Eventually, my father grew impatient at the speed with which I was usurping him, and discarded my training wheels so that I might remember my place. I do not recall a discussion of the matter, but then again, we do not speak much in general. Sometimes he yells for me. I am often not in the vicinity to hear. Often I am in another city, attending university to become an international businessman with a speciality in mergers and acquisitions. Forks and spoons and otherwise. I only yell for him when we are in the same city, and I am not heard only because my father is lost in thought. In this and every other way, we are polar opposites, though I do occasionally recognize a shared melancholy, as I now do, as he now trudges.

So, I pick up a shovel and begin to walk after him. The ground is still moist from a particularly bad storm the other night, and so the impressions of feet are preserved. My sister calls out to me but I pay her no attention. She is making all sorts of sounds, those monstrous and not. She also speaks English, but so poorly as to remain beneath contempt. My mother is no doubt measuring the volume of melted wax so as to calculate the time elapsing between my father leaving and returning. The clocks have stopped on account of a particularly bad storm the other night, or else she might find herself designated for another task.

I think to call out to my sister that this will be a long night. That it will take my father all night to bury my bicycle, and perhaps even longer should he allow me a few turns. Should I assert my inheritance. I dare not mention that my resilience has become tempered by a perverse form of pity. Dare not suggest that––in spite of myself––perhaps I might follow his example yet, in learning how to bury a thing in the woods as he does, discarding my own techniques.

No.

I learn from grave errors and do not wish for my sister to mistake my words for imitations of the real thing, misapprehending the stakes, trudging after her brother as her brother trudges after her father in search of explanation. She will have her turn. My sister was not taught to ride a bicycle by my father and so she ought to be spared from an act of such intimacy.
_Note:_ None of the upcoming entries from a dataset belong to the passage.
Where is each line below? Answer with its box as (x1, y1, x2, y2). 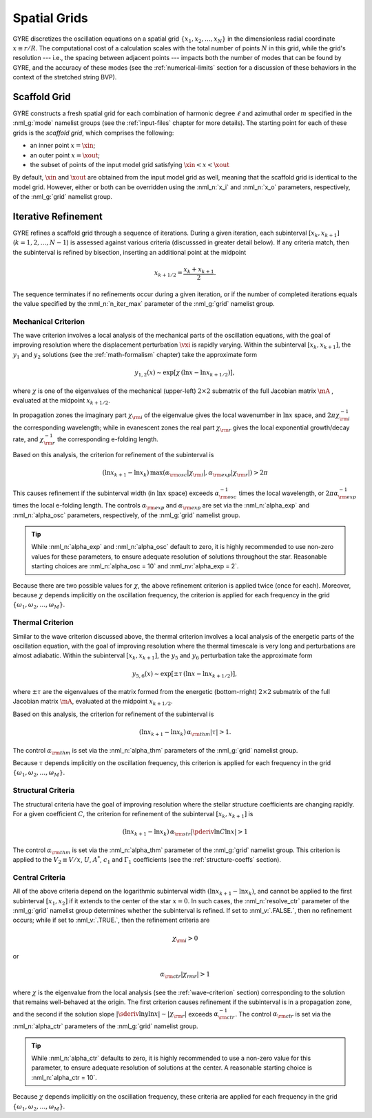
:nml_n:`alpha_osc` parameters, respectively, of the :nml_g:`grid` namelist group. (12, 511, 240, 519)
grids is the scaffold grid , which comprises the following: (12, 128, 174, 137)
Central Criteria (12, 872, 65, 882)
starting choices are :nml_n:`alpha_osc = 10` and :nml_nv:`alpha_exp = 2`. (31, 562, 239, 570)
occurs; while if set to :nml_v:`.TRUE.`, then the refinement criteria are (12, 916, 210, 925)
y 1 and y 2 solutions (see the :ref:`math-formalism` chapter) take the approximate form (12, 350, 258, 360)
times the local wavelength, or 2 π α (238, 489, 339, 497)
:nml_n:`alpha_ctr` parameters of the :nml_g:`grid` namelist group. (12, 1022, 199, 1030)
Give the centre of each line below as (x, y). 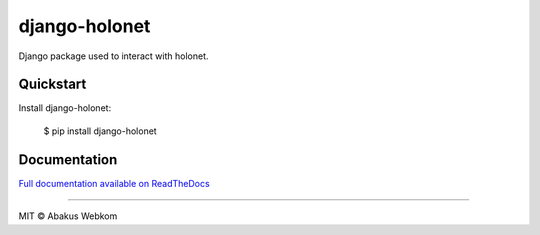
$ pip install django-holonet (100, 131)
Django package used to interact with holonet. (113, 56)
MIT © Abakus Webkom (68, 216)
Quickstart (52, 84)
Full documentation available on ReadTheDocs (114, 183)

If only I had once witnessed my father riding my bicycle, things might have turned out differently. I think to call out to my father. Instead, I creep ever so slowly. I fear those eyes of my friend obsessed with the mechanics of my ball-kicking were right, in their blinking intensity, in the way they dispassionately registered my presence. 

So my size-ten feet will follow in the steps my father’s size-ten feet have made, careful to obscure our tracks with the shovel held over my right shoulder as I mentally prepare myself for the watching of my father from beneath one of the many cedar trees which comprise these woods. I will discover what he has left to teach me. I will incorporate a sentimental grunt or forcible ejection of saliva from the mouth out of deference, but make no further promises.